## TASK GOAL
From the line with "Declaration of a Property (70, 614)" through the line with "class MyEventDispatcher(EventDispatcher): (102, 203)", inclusive, return each line of the data below exactly and leave the rest out.

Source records
......
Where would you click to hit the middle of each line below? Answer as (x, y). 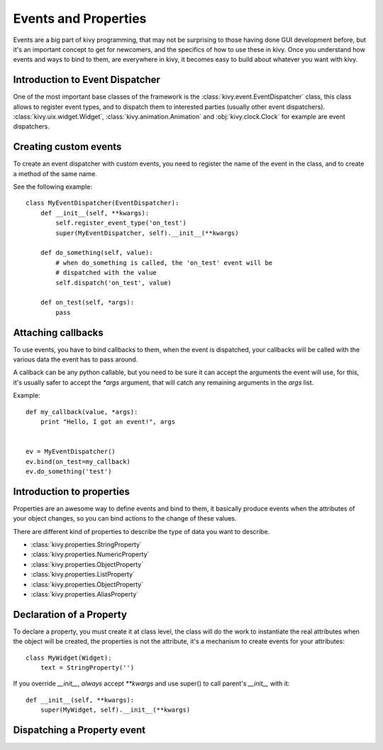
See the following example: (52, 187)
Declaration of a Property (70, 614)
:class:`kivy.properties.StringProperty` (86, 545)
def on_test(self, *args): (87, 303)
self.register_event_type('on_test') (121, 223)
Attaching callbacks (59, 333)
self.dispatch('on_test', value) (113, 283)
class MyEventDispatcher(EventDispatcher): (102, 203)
......
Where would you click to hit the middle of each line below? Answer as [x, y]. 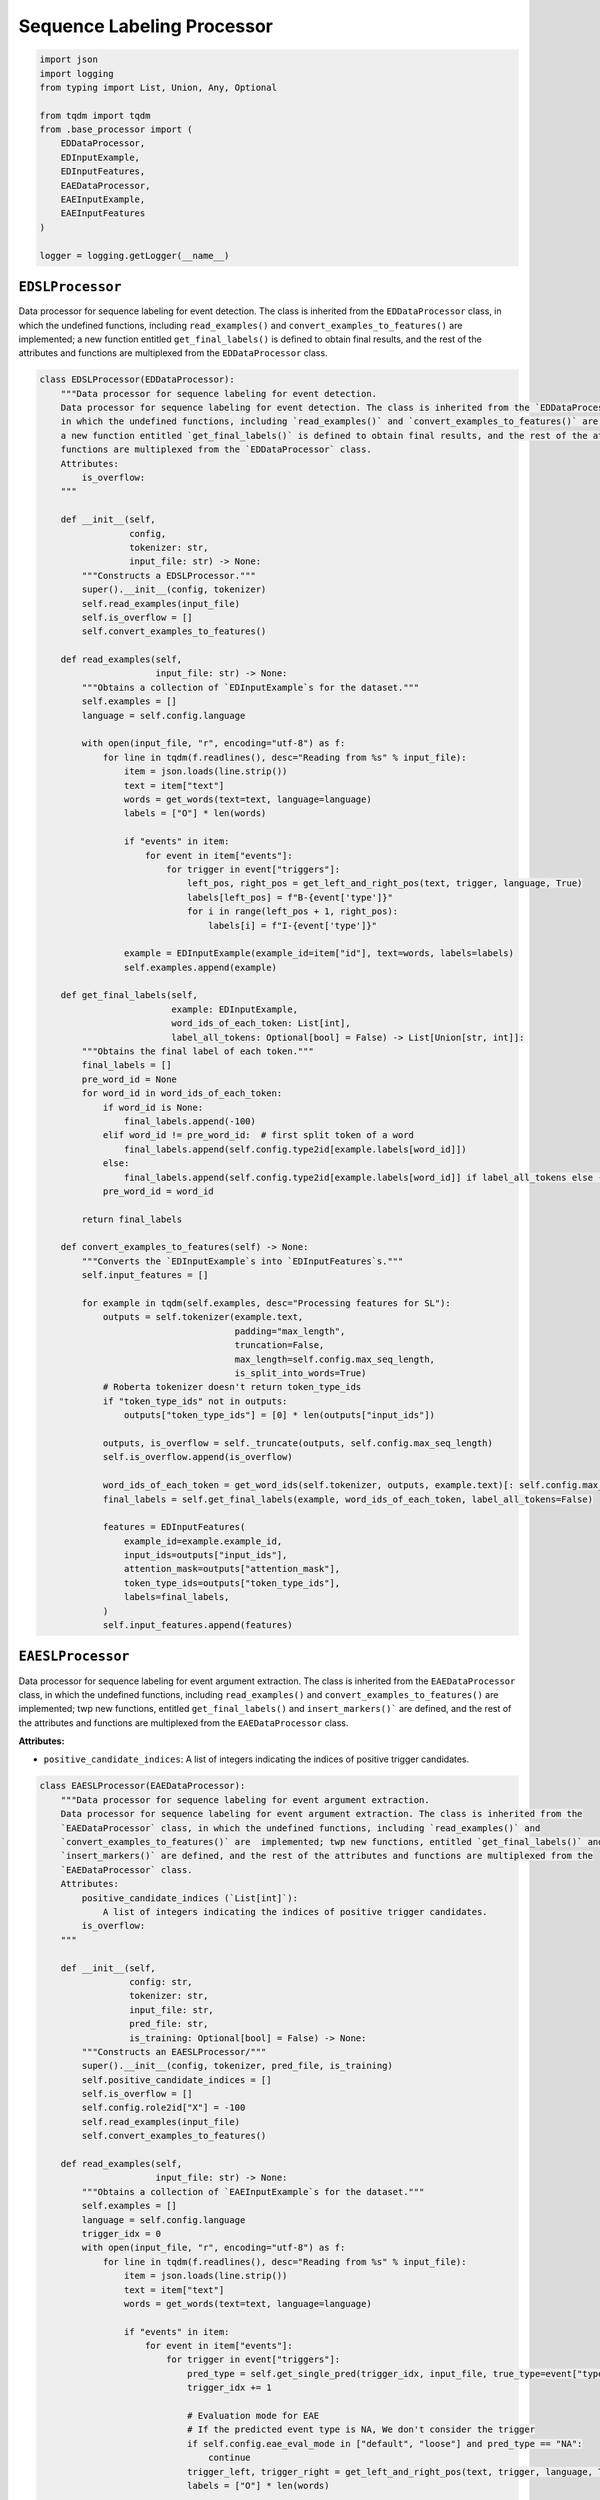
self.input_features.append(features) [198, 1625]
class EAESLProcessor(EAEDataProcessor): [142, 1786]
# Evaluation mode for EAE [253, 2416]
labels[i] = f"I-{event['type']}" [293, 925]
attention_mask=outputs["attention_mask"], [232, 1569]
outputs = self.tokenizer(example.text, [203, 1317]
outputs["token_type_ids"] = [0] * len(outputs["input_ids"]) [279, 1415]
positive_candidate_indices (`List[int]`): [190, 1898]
......
## OUTPUT OF THE TASK
Declaration of a Property (70, 614)
:class:`kivy.properties.StringProperty` (86, 545)
def on_test(self, *args): (87, 303)
self.register_event_type('on_test') (121, 223)
Attaching callbacks (59, 333)
self.dispatch('on_test', value) (113, 283)
class MyEventDispatcher(EventDispatcher): (102, 203)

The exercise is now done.